** SUPPLIED INFORMATION follows **
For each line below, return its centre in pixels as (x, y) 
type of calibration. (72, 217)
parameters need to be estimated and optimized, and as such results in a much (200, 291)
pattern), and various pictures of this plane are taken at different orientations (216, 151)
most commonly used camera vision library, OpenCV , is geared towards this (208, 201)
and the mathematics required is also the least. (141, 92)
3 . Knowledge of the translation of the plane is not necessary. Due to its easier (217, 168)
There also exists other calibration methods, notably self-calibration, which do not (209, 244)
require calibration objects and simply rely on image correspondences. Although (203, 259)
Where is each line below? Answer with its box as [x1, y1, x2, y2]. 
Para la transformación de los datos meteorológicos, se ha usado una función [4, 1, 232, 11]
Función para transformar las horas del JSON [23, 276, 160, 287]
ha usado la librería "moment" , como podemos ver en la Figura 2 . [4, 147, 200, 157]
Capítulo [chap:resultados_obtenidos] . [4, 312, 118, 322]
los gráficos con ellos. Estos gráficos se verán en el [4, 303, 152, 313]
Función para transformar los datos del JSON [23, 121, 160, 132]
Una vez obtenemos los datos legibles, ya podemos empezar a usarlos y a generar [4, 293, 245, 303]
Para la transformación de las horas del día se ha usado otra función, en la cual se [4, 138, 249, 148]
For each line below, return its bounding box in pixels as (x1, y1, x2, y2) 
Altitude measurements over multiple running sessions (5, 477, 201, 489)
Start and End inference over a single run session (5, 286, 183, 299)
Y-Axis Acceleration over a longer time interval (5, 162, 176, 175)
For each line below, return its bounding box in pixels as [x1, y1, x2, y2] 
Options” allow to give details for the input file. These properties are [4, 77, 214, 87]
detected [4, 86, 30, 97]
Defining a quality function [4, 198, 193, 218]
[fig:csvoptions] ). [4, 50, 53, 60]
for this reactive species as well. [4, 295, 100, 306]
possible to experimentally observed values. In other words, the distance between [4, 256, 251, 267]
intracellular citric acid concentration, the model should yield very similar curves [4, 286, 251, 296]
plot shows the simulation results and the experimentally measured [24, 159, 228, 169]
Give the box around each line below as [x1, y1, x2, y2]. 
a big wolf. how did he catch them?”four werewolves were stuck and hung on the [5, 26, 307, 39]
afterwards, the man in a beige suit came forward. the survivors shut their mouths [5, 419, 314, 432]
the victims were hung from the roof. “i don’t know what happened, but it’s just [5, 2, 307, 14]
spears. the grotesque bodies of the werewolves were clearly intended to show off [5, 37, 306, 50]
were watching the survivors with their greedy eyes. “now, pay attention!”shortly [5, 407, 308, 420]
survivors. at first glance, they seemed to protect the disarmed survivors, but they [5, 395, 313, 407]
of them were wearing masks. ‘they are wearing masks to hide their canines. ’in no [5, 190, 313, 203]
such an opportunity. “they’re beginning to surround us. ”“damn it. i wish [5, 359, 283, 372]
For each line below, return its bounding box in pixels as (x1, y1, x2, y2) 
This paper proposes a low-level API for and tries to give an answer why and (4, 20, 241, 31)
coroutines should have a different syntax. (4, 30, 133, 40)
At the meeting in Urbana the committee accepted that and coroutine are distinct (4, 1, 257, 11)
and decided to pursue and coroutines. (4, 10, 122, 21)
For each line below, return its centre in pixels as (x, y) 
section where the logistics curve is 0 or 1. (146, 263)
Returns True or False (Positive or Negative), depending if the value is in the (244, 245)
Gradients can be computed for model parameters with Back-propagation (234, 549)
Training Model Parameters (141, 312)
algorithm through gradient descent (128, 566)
** End of SUPPLIED INFORMATION **
** SUPPLIED INFORMATION follows **
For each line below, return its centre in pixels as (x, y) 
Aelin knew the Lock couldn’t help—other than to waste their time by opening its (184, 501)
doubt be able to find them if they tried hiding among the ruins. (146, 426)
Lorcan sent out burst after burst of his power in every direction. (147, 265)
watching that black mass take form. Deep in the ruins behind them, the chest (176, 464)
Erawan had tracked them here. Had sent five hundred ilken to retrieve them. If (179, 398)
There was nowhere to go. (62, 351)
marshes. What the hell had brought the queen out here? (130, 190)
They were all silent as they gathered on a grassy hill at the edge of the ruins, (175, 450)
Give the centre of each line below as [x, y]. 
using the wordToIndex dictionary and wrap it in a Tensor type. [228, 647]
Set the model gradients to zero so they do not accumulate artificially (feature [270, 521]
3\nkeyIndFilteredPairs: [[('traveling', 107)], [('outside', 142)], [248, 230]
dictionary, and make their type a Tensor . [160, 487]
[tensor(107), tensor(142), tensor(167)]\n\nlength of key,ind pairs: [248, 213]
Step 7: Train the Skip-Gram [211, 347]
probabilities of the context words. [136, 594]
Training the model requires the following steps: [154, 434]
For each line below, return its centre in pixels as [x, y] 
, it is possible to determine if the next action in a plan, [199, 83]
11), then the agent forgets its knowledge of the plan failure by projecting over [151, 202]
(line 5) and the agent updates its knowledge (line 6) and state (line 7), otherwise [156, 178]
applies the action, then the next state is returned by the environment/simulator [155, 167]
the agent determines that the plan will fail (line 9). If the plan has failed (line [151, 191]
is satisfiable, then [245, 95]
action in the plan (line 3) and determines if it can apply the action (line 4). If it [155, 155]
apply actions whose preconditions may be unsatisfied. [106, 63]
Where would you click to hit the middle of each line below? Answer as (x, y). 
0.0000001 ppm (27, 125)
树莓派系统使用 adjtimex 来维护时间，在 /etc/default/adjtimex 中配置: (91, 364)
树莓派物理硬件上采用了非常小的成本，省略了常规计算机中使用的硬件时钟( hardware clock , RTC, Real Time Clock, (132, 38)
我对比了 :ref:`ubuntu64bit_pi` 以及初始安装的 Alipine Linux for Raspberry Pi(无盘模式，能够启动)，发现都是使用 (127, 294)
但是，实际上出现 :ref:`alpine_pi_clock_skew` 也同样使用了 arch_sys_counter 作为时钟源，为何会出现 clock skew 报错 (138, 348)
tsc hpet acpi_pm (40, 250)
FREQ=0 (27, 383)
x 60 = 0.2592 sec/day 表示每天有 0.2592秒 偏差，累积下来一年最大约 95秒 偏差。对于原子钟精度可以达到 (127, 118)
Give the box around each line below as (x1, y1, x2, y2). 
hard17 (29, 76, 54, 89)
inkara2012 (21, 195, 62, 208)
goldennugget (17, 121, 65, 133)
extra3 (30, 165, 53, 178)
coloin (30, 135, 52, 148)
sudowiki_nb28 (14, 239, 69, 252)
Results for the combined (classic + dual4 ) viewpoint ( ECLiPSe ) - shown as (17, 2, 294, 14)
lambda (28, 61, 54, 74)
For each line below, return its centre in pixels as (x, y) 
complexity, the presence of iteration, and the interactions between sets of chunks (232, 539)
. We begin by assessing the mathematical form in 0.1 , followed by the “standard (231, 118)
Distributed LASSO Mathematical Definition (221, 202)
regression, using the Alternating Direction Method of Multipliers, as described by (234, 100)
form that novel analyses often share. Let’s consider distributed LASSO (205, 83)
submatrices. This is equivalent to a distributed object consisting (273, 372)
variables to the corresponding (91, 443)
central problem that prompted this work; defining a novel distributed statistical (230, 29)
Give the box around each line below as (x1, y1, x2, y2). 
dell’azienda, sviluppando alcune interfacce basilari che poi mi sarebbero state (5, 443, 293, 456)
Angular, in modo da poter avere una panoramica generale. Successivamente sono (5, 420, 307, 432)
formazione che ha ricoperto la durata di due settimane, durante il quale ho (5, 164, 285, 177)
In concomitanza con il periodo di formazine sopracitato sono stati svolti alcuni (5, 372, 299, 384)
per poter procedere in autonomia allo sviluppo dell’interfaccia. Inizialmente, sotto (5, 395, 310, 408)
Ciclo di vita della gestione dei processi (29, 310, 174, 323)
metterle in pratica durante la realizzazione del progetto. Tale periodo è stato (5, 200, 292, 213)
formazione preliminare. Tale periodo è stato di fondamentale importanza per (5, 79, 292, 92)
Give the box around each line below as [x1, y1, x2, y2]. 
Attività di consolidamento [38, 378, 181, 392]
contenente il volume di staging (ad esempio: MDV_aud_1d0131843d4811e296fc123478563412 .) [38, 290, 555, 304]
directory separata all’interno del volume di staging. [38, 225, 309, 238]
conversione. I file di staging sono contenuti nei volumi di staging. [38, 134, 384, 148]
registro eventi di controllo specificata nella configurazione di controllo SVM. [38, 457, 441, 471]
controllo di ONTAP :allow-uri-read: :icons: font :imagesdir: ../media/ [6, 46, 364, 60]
** End of SUPPLIED INFORMATION **
** SUPPLIED INFORMATION follows **
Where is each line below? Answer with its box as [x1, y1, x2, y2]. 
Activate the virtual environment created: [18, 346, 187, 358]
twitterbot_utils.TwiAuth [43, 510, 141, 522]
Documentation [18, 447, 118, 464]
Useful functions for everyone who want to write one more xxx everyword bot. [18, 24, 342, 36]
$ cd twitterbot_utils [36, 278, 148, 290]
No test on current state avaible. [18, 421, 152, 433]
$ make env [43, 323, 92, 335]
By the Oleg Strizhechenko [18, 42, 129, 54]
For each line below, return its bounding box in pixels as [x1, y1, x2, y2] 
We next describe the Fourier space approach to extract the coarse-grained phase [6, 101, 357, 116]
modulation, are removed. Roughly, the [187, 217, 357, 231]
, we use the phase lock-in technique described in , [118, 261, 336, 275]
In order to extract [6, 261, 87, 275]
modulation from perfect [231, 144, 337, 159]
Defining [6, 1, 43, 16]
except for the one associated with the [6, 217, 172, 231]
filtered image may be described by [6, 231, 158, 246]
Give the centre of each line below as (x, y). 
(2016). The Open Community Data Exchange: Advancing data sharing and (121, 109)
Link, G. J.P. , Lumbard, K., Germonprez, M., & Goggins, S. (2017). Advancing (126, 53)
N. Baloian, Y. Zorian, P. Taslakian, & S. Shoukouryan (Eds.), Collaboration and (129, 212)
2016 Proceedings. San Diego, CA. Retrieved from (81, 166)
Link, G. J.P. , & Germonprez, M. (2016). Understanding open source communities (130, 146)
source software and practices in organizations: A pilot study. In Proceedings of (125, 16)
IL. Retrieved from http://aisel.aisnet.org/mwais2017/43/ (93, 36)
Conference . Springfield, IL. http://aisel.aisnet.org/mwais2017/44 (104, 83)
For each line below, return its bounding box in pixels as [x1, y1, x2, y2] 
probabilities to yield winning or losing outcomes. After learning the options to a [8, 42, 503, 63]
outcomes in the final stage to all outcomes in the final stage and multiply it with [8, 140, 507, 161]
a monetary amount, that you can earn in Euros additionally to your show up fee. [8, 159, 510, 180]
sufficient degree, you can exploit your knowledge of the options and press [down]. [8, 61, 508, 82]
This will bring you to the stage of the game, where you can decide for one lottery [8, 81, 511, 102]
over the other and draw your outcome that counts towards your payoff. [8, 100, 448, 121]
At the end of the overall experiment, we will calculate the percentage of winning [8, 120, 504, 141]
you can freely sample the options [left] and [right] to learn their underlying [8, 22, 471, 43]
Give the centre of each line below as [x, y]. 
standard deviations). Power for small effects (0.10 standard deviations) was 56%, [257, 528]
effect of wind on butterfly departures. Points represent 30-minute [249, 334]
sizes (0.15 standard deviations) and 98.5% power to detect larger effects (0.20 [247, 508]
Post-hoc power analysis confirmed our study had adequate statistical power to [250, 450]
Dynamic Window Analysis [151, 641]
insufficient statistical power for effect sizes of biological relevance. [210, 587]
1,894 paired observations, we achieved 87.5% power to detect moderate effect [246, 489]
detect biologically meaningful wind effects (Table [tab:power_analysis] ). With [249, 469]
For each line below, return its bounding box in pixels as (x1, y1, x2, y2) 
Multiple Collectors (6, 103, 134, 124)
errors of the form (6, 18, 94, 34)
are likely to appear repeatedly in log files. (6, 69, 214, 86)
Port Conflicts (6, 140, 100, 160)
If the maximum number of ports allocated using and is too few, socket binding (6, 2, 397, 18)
** End of SUPPLIED INFORMATION **
▶ _WHAT TO WORK ON_:
Go to the line with "Activate the virtual" in the entries above and repeat every line from there through the line with "(2016). The Open", exactly and with no other text.

▶ _EXERCISE ANSWER_:
Activate the virtual environment created: [18, 346, 187, 358]
twitterbot_utils.TwiAuth [43, 510, 141, 522]
Documentation [18, 447, 118, 464]
Useful functions for everyone who want to write one more xxx everyword bot. [18, 24, 342, 36]
$ cd twitterbot_utils [36, 278, 148, 290]
No test on current state avaible. [18, 421, 152, 433]
$ make env [43, 323, 92, 335]
By the Oleg Strizhechenko [18, 42, 129, 54]
For each line below, return its bounding box in pixels as [x1, y1, x2, y2] 
We next describe the Fourier space approach to extract the coarse-grained phase [6, 101, 357, 116]
modulation, are removed. Roughly, the [187, 217, 357, 231]
, we use the phase lock-in technique described in , [118, 261, 336, 275]
In order to extract [6, 261, 87, 275]
modulation from perfect [231, 144, 337, 159]
Defining [6, 1, 43, 16]
except for the one associated with the [6, 217, 172, 231]
filtered image may be described by [6, 231, 158, 246]
Give the centre of each line below as (x, y). 
(2016). The Open Community Data Exchange: Advancing data sharing and (121, 109)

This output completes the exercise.